→ **AIM OF THE TASK**
Every line of the entries that holds the word "system" is to be copied.

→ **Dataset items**
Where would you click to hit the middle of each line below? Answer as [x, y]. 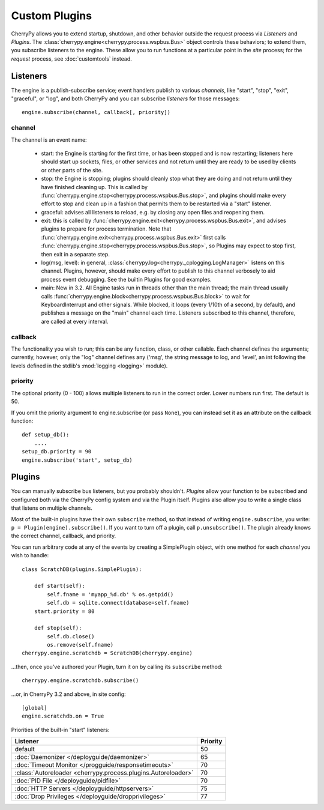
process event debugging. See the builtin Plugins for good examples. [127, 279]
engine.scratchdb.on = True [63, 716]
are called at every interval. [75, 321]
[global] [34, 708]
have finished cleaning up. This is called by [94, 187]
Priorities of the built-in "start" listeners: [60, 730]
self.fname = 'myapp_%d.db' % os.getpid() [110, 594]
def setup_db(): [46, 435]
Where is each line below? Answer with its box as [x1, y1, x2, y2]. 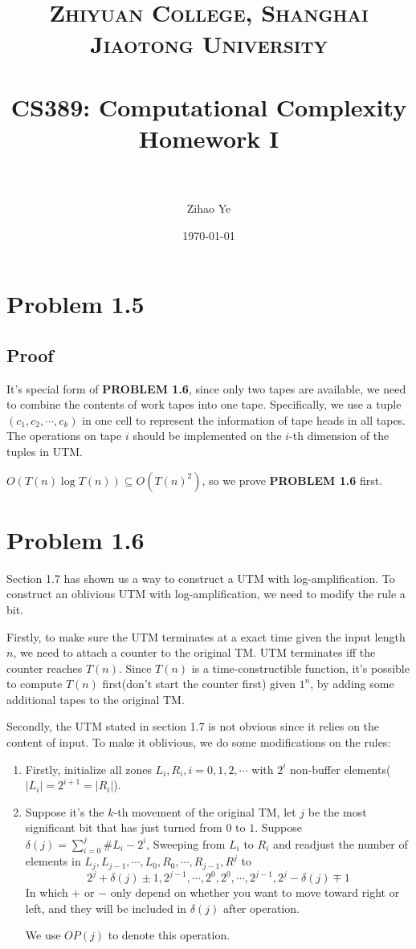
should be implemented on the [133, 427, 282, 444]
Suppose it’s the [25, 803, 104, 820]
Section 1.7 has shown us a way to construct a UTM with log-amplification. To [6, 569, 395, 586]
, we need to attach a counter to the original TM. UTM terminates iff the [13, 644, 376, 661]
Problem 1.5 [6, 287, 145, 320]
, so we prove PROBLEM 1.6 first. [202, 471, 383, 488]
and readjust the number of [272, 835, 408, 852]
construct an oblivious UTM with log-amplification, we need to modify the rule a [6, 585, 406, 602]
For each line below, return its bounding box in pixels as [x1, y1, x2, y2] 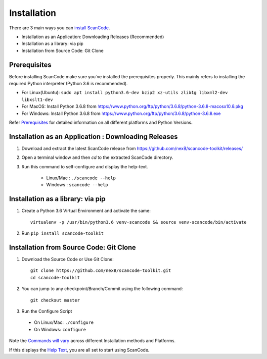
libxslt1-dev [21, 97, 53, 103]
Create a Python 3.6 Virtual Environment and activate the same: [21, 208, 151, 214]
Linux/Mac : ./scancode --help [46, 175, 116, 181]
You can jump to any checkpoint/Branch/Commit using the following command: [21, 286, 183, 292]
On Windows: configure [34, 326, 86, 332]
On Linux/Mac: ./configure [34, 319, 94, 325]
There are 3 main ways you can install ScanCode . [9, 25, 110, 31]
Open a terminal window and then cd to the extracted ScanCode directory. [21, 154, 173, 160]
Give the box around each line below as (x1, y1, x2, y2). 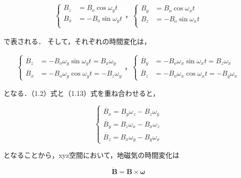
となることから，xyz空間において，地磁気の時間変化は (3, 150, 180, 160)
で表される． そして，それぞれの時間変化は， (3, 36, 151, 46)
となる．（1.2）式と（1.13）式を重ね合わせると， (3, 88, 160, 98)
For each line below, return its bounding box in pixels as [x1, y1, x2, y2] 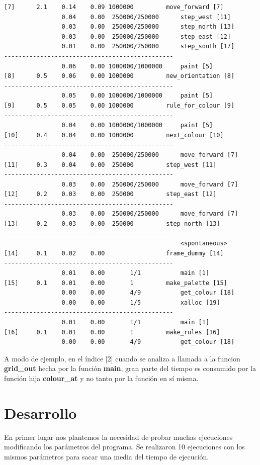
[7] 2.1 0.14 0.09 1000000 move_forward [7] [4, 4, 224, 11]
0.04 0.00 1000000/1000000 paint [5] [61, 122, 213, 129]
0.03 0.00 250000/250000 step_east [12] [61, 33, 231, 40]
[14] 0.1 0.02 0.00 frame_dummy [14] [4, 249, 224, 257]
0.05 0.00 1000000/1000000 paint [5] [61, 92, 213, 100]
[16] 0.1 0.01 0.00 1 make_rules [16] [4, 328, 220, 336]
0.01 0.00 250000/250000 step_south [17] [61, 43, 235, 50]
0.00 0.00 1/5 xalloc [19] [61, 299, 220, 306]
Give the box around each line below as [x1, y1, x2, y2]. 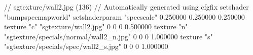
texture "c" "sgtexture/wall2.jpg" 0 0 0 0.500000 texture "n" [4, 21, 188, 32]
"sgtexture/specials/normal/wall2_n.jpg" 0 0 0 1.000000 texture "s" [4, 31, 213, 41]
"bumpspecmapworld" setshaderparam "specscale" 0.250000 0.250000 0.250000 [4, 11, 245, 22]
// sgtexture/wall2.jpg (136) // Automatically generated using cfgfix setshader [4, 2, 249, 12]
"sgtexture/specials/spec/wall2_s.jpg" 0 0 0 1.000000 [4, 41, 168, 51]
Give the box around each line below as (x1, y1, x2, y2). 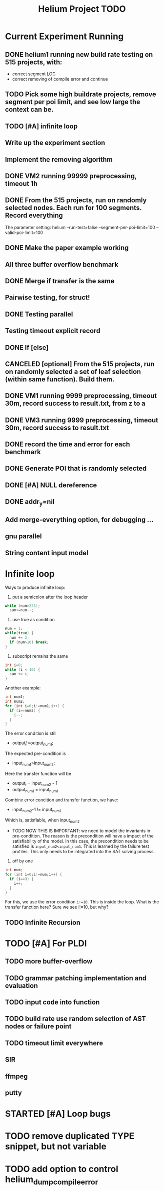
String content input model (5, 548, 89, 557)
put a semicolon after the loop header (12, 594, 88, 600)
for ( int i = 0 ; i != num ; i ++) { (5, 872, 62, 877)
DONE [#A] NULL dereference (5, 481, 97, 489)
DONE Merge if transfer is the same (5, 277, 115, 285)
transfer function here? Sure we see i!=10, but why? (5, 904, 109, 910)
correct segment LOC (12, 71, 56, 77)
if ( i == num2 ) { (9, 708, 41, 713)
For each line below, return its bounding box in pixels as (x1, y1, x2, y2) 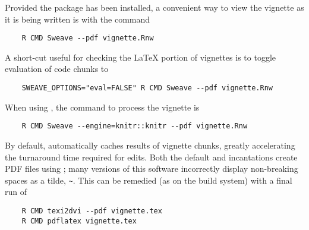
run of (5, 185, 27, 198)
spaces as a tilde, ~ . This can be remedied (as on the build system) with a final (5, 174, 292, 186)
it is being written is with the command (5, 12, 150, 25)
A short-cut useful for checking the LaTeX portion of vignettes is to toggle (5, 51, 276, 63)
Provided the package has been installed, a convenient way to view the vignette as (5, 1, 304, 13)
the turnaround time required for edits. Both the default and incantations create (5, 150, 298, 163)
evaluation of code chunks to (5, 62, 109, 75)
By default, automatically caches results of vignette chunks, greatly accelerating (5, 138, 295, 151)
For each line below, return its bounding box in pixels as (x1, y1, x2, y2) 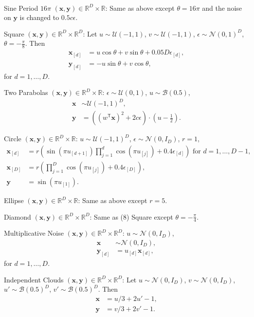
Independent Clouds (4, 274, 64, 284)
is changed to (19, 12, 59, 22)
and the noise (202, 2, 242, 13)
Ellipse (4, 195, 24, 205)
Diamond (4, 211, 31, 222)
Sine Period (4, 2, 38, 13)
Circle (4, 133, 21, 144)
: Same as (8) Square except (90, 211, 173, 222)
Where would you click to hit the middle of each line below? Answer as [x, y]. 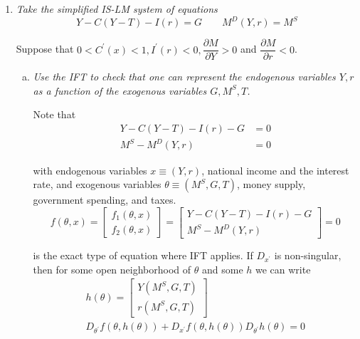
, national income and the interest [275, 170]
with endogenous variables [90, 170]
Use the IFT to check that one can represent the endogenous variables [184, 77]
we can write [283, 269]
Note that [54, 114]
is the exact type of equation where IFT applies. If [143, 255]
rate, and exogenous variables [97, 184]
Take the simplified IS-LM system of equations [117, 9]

--

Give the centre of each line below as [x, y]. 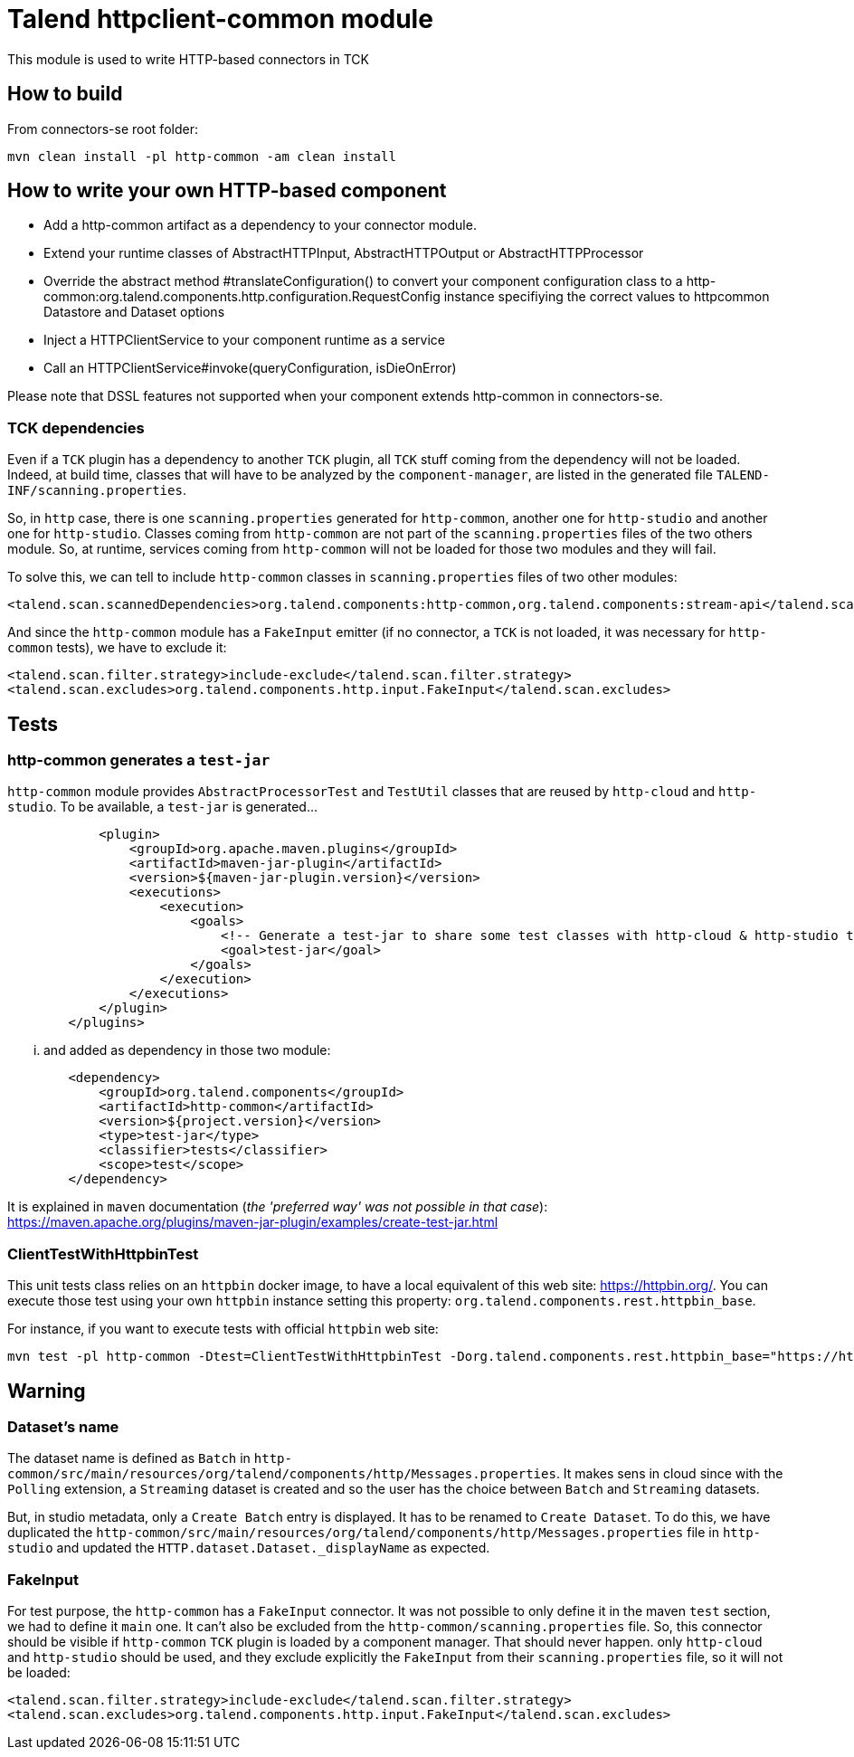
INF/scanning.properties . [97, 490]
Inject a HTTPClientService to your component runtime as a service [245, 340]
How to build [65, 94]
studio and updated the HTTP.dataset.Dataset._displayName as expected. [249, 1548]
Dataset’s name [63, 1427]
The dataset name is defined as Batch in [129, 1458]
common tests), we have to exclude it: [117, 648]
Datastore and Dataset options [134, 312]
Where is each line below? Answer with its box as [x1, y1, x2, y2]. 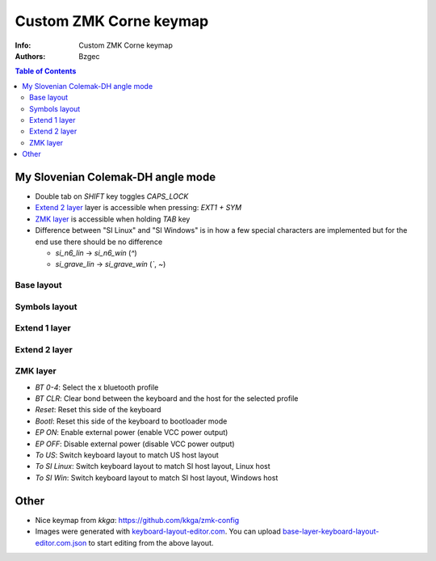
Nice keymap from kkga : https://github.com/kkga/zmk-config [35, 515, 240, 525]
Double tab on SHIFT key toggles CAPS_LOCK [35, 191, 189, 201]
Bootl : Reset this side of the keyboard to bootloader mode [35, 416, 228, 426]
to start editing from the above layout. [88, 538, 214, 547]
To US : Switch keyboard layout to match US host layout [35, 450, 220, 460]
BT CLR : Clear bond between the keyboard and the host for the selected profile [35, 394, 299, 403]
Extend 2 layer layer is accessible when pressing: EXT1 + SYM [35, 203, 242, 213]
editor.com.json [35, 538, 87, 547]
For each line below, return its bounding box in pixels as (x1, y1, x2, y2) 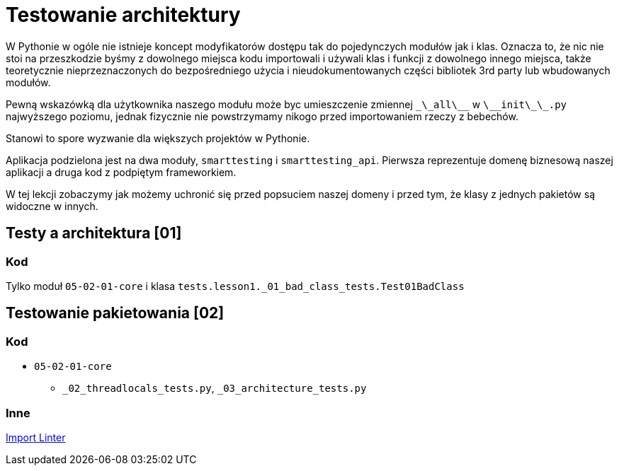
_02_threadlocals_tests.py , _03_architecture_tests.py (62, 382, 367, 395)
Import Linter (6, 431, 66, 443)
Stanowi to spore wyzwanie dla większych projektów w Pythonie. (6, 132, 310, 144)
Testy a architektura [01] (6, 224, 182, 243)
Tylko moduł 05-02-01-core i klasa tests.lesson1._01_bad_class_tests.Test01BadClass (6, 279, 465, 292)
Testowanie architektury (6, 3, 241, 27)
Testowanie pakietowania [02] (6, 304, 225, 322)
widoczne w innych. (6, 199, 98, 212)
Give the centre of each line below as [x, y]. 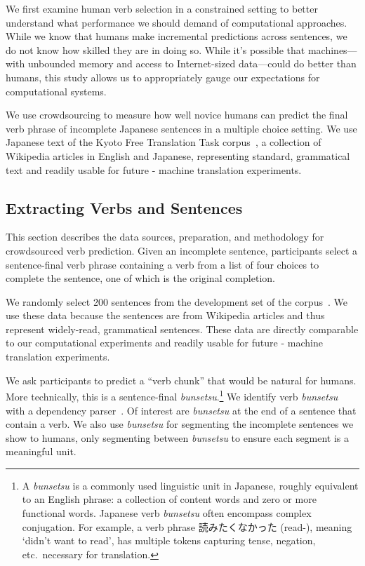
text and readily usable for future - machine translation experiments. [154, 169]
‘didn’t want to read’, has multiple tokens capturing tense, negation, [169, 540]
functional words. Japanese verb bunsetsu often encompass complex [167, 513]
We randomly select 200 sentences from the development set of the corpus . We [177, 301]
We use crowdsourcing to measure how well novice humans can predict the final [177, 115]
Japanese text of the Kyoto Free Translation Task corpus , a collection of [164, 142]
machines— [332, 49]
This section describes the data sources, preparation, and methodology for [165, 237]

...

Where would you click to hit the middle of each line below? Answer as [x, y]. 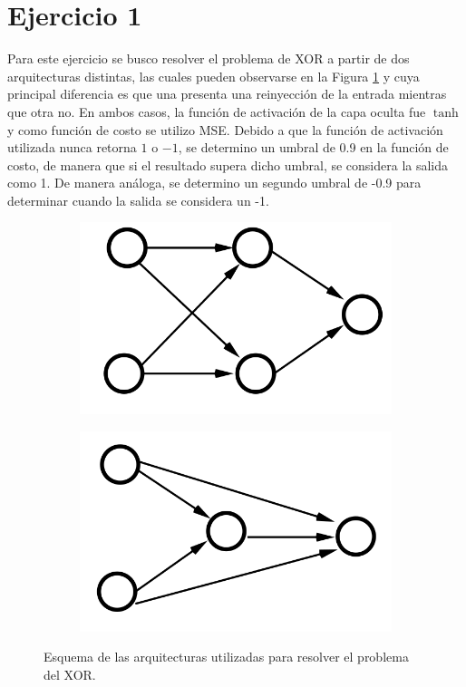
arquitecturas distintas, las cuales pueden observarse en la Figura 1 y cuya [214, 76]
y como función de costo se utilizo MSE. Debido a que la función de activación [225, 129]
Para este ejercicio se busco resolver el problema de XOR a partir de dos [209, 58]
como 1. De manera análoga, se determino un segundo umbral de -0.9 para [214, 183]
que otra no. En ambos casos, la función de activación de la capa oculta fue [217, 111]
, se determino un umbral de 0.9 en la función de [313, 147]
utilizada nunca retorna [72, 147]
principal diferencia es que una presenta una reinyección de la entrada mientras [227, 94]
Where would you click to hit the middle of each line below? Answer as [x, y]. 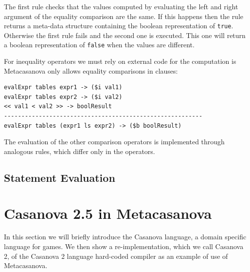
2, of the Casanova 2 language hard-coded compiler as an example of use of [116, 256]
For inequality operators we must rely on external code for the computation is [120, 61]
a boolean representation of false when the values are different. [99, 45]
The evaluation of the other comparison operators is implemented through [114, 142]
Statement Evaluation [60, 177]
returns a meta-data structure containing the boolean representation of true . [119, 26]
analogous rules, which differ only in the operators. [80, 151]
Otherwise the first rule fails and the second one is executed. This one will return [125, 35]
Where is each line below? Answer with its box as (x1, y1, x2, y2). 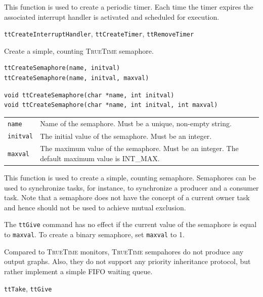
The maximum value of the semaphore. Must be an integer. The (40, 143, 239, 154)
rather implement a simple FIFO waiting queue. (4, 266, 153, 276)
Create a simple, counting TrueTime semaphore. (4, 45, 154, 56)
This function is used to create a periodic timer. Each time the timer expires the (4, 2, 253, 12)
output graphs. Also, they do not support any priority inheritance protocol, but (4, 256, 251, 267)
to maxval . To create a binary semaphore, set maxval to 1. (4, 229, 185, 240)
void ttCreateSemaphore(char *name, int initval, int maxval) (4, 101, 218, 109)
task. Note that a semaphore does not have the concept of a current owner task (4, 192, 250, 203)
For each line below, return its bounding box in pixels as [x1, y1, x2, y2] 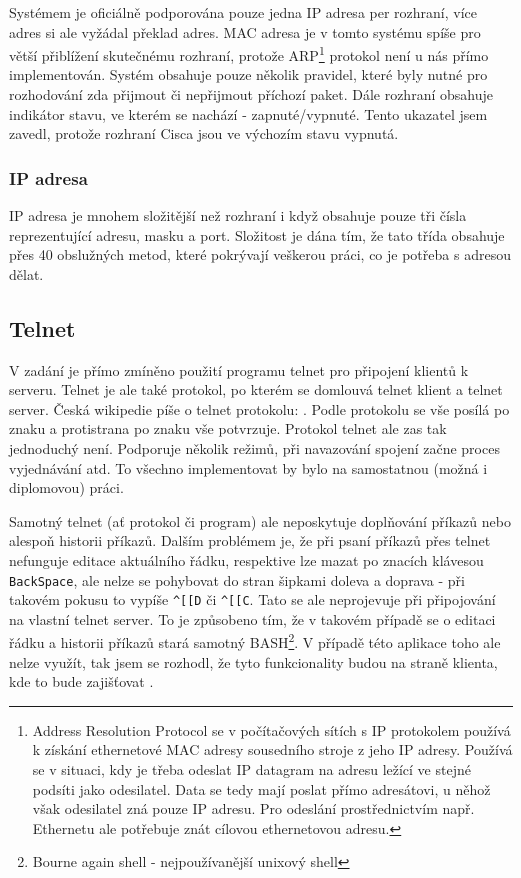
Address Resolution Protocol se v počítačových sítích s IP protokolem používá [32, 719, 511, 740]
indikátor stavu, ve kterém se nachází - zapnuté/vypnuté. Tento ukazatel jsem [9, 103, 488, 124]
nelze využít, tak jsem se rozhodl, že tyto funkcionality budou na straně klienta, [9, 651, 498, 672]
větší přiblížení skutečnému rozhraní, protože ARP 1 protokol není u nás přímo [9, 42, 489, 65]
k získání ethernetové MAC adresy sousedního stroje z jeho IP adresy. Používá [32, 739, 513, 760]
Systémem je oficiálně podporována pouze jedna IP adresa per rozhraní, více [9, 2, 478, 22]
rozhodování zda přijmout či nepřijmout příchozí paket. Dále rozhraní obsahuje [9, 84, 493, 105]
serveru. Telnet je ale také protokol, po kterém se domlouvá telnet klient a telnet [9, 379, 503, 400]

→ **OUTPUT**
spaces as a tilde, ~ . This can be remedied (as on the build system) with a final (5, 174, 292, 186)
Take the simplified IS-LM system of equations [117, 9]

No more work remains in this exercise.